Робин старался держаться от нее как можно дальше — насколько это позволяли размеры кухни.
— Разве ты не видишь, Талли? Ты сломала мою основу.
— Я дам тебе другую, — попыталась ободрить его Талли.
Робин снова покачал головой.
— Нам дается только одна основа. Я убежден в этом.
— У тебя тоже она только одна, но она… — Слова давались ему с трудом. — Она сделана из чего-то очень прочного, прочнее, чем железо. А я уже не такой сильный, каким был, Талли. Я уже не могу заботиться о тебе так, как раньше. И так, как это тебе нужно.
Талли обогнула стол и сделала шаг к Робину. Словно пытаясь защититься, он выставил вперед руки. Она остановилась.
— Тебе необязательно теперь быть сильным, Робин, — прошептала она. — Тебе больше не нужна основа.
— Это с тобой-то? — Он беззвучно рассмеялся. — Ты, должно быть, шутишь.
— Робин, пожалуйста, — сказала Талли. — Не заставляй меня умолять тебя. Ты сам сказал, что мне это не идет. Пожалуйста, я прошу тебя, останься с нами. На каких угодно условиях. Только останься.
Робин по-прежнему стоял у стены и качал головой, и тут Талли увидела, как у него начали дрожать ноги. Он с трудом подошел к столу, сел так, чтобы стол разделял их, и принялся смотреть на свои руки.
— Смотри, что ты со мной сделала, — прошептал он. — Ты сломала меня.
— Пожалуйста, прости меня, — тихо сказала Талли, обхватив руками спящую Дженни. — Я знаю, ты и сейчас меня любишь. Пожалуйста, постарайся простить меня.
Робин молчал, упорно глядя на свои руки.
Талли стояла напротив, одной рукой опираясь на спинку стула, а другой прижимая к себе Дженни.
— Талли, я не знаю, что у тебя на уме, — наконец выговорил он, — но я не могу поехать с тобой.

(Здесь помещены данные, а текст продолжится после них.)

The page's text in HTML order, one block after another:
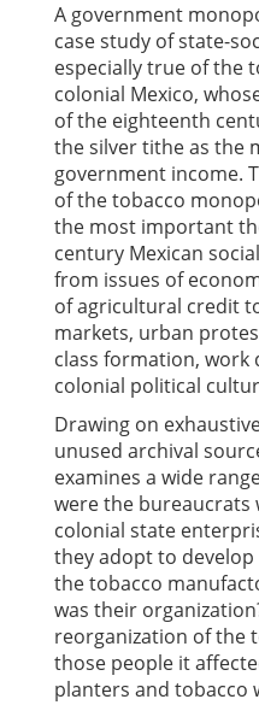
A government
case study of state-
especially true of the
colonial Mexico,
of the eighteenth
the silver tithe as the
government income.
of the tobacco
the most important
century Mexican
from issues of
of agricultural credit
markets, urban
class formation, work
colonial political
Drawing on
unused archival
examines a wide
were the bureaucrats
colonial state
they adopt to
the tobacco
was their
reorganization of the
those people it
planters and tobacco

Талли попыталась улыбнуться, но это ей не удалось.
— Я хочу только, чтобы ты приехал домой. Я не еду в Калифорнию.
— Ты это решила так вдруг? В эти три дня?

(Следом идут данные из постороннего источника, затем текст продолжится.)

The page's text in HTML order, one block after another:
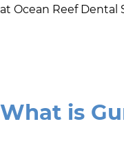
at Ocean Reef Dental
What is
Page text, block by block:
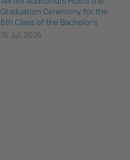
Graduation Ceremony for the
6th Class of the Bachelor's
Degree in Data Science and
16 Jul, 2026
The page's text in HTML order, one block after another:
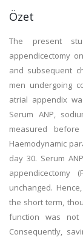
Özet
The present
appendicectomy
and subsequent
men undergoing
atrial appendix
Serum ANP,
measured
Haemodynamic
day 30. Serum
appendicectomy
unchanged.
the short term,
function was
Consequently,

— За эти три дня без тебя я представила, как я буду жить без тебя, и у меня было такое же чувство, как когда умерла Дженнифер, и я поняла, что буду жить теперь без нее: мне было невыносимо одиноко. Робин, я не хочу скорбеть о тебе тоже. Я больше ни о ком не хочу скорбеть.
— Кроме нее, — добавил Робин.
— Робин, послушай меня, — сказала Талли. — У меня никогда не было своей жизни. И я о ней никогда и не мечтала. Я вообще ничего не хотела. Когда ты полюбил меня, я отвернулась от тебя. Не потому, что это был именно ты — просто у меня вообще не было желаний. — Талли еще крепче прижала Дженни к себе. — Мне было все равно, потому что я не знала другой жизни на железной дороге, жизни, состоящей из блужданий и тоски, кошмарных снов и серого неба над головой. Жизни сироты. Я хотела уехать отсюда и забыть все то, что не давало мне спать по ночам, забыть очень многое, — ты ведь понимаешь, о чем я говорю. Это единственное, чего я по-настоящему хотела. Забыть. Уехать прочь и забыть. Забыть мать и отца, забыть Дженнифер. Робин, я хотела прожить жизнь, которую не прожила Дженнифер. Я хотела жить так, как мечтала она. Но я забеременела и уже не смогла осуществить свои желания. Но, поверь, Робин, я уже повзрослела настолько, что мне начинает нравиться моя жизнь. — Она грустно улыбнулась. — Да, теперь я повзрослела, и мне начинает нравиться моя жизнь. Я не выбирала ее, не выбирала эту жизнь. Кто выбрал ее для меня, не знаю, — Бог ли, черт ли, а может быть, ты? Так или иначе ее выбрала не я и поначалу восставала против нее. Но теперь я сама хочу сделать свой выбор. Я выбираю тебя, — сказала Талли, стараясь прогнать стоявшее у нее перед глазами лицо Джека. — Я выбираю тебя, потому что без тебя у меня ничего бы не было. Ты дал мне все, что я хотела. Позволил мне делать все что угодно. Ты всегда гордился мной. Ты был рядом тогда, когда меня было трудно даже назвать живым человеком, ты был рядом и тогда, когда меня трудно было назвать твоей женой. Ты посадил меня в лодку, а сам стал якорем, и я ничто без тебя, Робин. — Талли глядела на него, и глаза ее все больше и больше наполнялись слезами, и эти слезы смывали с ее сердца огромную тяжесть.